Neu entwickelte Stähle in der Praxis

Ein Beispiel für höher belastbare Stähle gibt das Braunkohlekraftwerk Niederaußem. Der jüngste Block „BoA 1“ (Braunkohlekraftwerk mit optimierter Anlagentechnik) lieferte seinen ersten Strom im Jahr 2003. Er gilt als der weltweit modernste Braunkohlekessel. Seine Leistung beträgt 1000 MW und der Wirkungsgrad 43 %. Im Vergleich zu den Blöcken A und B, die 1963 starteten, bedeutet dies 13 % weniger Kohlendioxid (CO2), oder, bezogen auf 1000 MW Leistung jährlich 2,9 Mio. Tonnen weniger CO2-Ausstoß. Auch die Staub-, Schwefeldioxid- und Stickstoffoxidemissionen verringern sich um den 13%-Anteil.

Die höchstbelasteten Dampfleitungsrohre des Blockes BoA 1 bestehen aus dem Stahl E911. Er wurde von Teilnehmern aus 13 europäischen Ländern im Rahmen des COST-Forschungsvorhabens entwickelt. An diesem Projekt war SZMF maßgeblich beteiligt. Hersteller ist Vallourec & Mannesmann Tubes (V&M). E911 mit der Werkstoffbezeichnung X11CrMoWVNb9-1-1 hat bei 610°C eine Zeitstandfestigkeit, die der des konventionellen Kraftwerkstahles 10CrMo9-10 bei 534°C entspricht. Der Temperaturunterschied von 76°C steigert den Wirkungsgrad um 4%-Punkte.

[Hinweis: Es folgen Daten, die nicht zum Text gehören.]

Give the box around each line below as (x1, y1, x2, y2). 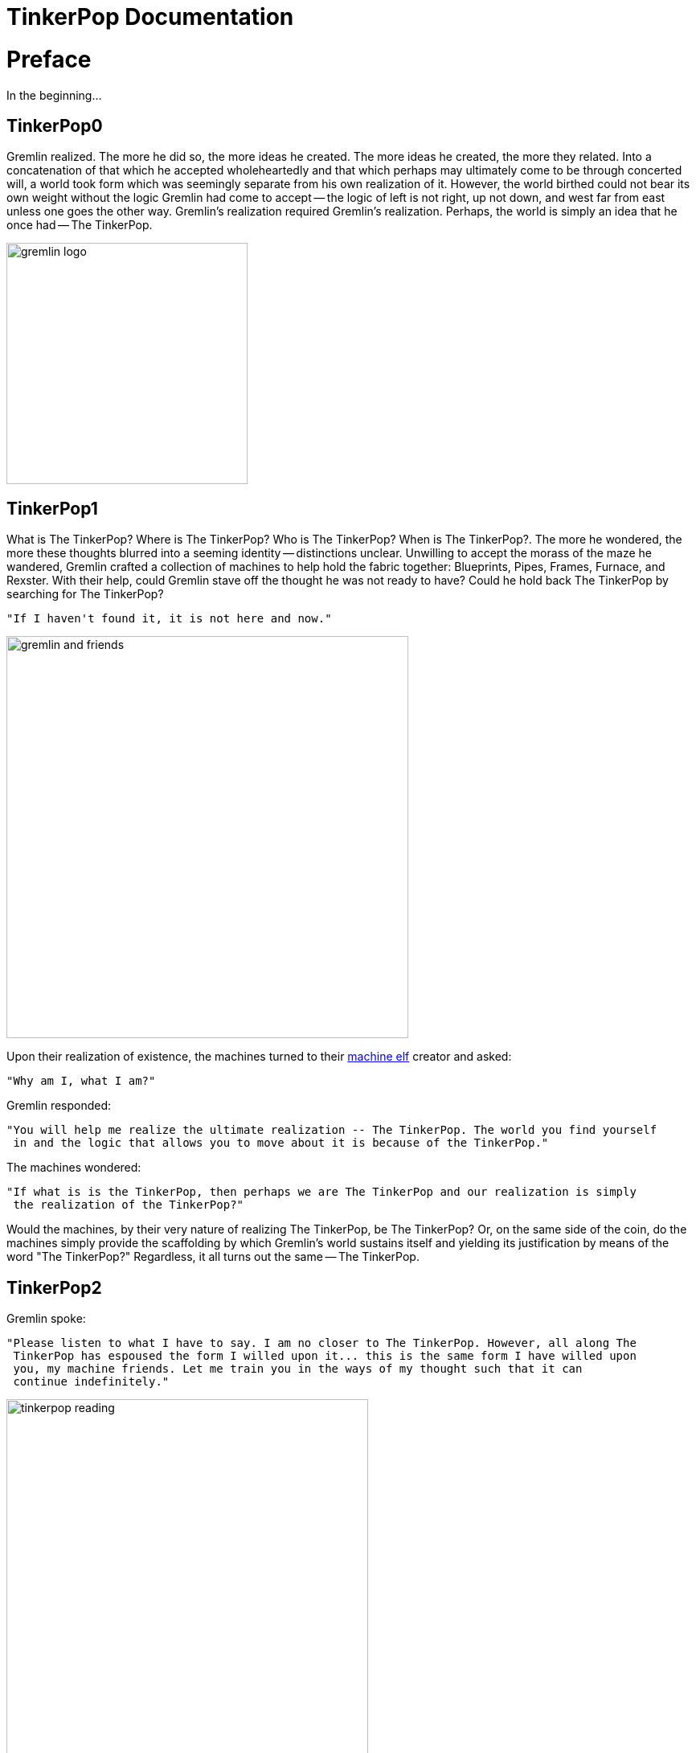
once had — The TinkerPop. (6, 218, 153, 232)
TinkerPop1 (6, 498, 98, 519)
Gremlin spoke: (6, 1312, 86, 1326)
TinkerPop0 (6, 115, 103, 136)
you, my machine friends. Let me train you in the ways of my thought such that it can (13, 1362, 583, 1376)
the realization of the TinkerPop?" (13, 1198, 244, 1212)
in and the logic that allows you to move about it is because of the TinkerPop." (13, 1136, 549, 1150)
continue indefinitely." (13, 1375, 170, 1389)

Neue Stahl-Bestmarken im Visier

Heute arbeitet SZMF bereits an der Qualifizierung des in Japan entwickelten Stahles P92 (X10CrWMoVNb9-2) für den europäischen Markt. Er ist Vorraussetzung für die neue Generation an ultrasuperkritischen Kraftwerksblöcken mit noch höheren Wirkungsgraden und findet seinen Einsatz in den BoA 2-Blöcken F und G des KW Neurath. Die ehrgeizigen Pläne des Betreibers sind Wirkungsgrade von 48 bis 50 %. Die Entwicklungskompetenz der Mitarbeiter von SZMF geht jedoch deutlich über den Stahlbereich hinaus. Für das Erreichen der 700°C-Marke experimentieren die Forscher in Duisburg mit Nickelbasis-Werkstoffen.